Accordingly, groups such as the Core Outcome Measures in Effectiveness Trials (COMET) initiative5 and International Consortium For Health Outcomes Measurement, Inc. (ICHOM) have created standardized sets of core patient-centered outcome measures for conditions such as breast cancer, chronic kidney disease, dementia, diabetes, inflammatory arthritis, and Parkinson’s disease, among others. As an example, the ICHOM heart failure set of endpoints includes not only the traditional “hard” endpoint of mortality but also those reflecting the burden of care for the patient (hospitalizations, complications, side effects) and the burden of disease for the patient (symptoms, activities of daily living, independence, and psychosocial health).6

“We have to get away from ‘an army of one,’” said Elise Berliner, Global Vice President of Innovation of Real-World Evidence at Kantar Health. “We have to move into the idea of … harmonizing outcome measures.”  

In a complementary effort, DiMe launched in October 2019 a crowdsourced Library of Digital Endpoints focused on industry-sponsored studies of new medical products or new applications of existing medical products.7 These defined endpoints offer significant opportunities to improve what is known about patients’ biological processes and responses, as well as how they feel, function, and survive in both clinical trials and routine clinical care.

As of September 2021, 69 sponsors have collected 225 distinct digital outcomes:

•  66% were from Phase 1–3 trials of drugs, devices, and biologics
•  94% were primary or secondary study endpoints
•  60% were for drug trials, 25% were for device trials, and 10% were for biologics

Despite the development of such standardized endpoints, and despite regulatory encouragement, uptake of patient-centered endpoints has been slow and inconsistent. In one technology assessment on a retinal prosthesis in the Medicare population, the authors found 74 outcome measures reported in 11 studies.8 Only 3 of the outcome measures had been reported by 3 or more of the studies, only 4 outcome measures had any evidence of validity and reliability, and only 1 study had measured quality of life directly (and then, in a population different from the one in which it had been validated).
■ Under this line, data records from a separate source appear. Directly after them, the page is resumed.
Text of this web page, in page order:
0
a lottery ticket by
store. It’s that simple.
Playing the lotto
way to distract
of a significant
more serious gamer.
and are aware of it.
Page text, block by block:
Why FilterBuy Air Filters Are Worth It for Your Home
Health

Conversely, several of the outcome measures developed specifically for patients with ultra-low vision were not used in any of the studies.

“This is what’s typically found in the literature,” said Berliner, “…a total example of how we as a community really have to think about these issues.”
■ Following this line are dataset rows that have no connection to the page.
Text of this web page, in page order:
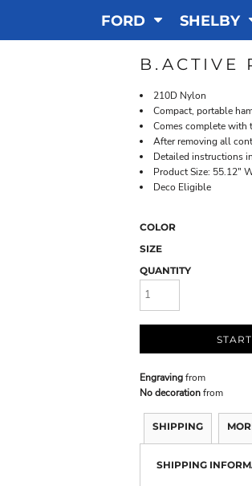
FORD SHELBY
B.ACTIVE
210D Nylon
Compact, portable
Comes complete with
After removing all
Detailed instructions
Product Size: 55.12"
Deco Eligible
COLOR
SIZE
QUANTITY
Engravingfrom
No decorationfrom
SHIPPING
SHIPPING

Given the newness of PGHD, organizations are making great efforts to determine the best ways to mobilize ingestion/action PGHD and initiate relevant research. However, there is a clear need for education around adoption and standardization of these clinical measures to reflect which endpoints matter most to patients.

Developing valid PGHD measures

The first step to developing valid PGHD outcome measures is to conduct qualitative research on what measures are most important to the relevant patients, from symptoms to side effects to functioning. From this point, there are two main aspects to developing effective PGHD outcome measures: the methods for developing the endpoints and the populations in which they are being tested.

Any resulting measure should yield reproducible, internally consistent results of what it purports to assess. It also should be able to detect changes over time that matter to patients. The population being tested should be diverse and inclusive, and clinical and social determinants of health should be reported. Researchers must also be mindful of selection bias based on patient health literacy and access to technology, and take steps to reduce any preferential enrollment.

“Even if you give patients access to technology…,” noted Berliner, “if you look at the maps of connectivity … there are still parts of the U.S. that still do not have cell(ular) reception. There are places that do not have access to broadband Internet.”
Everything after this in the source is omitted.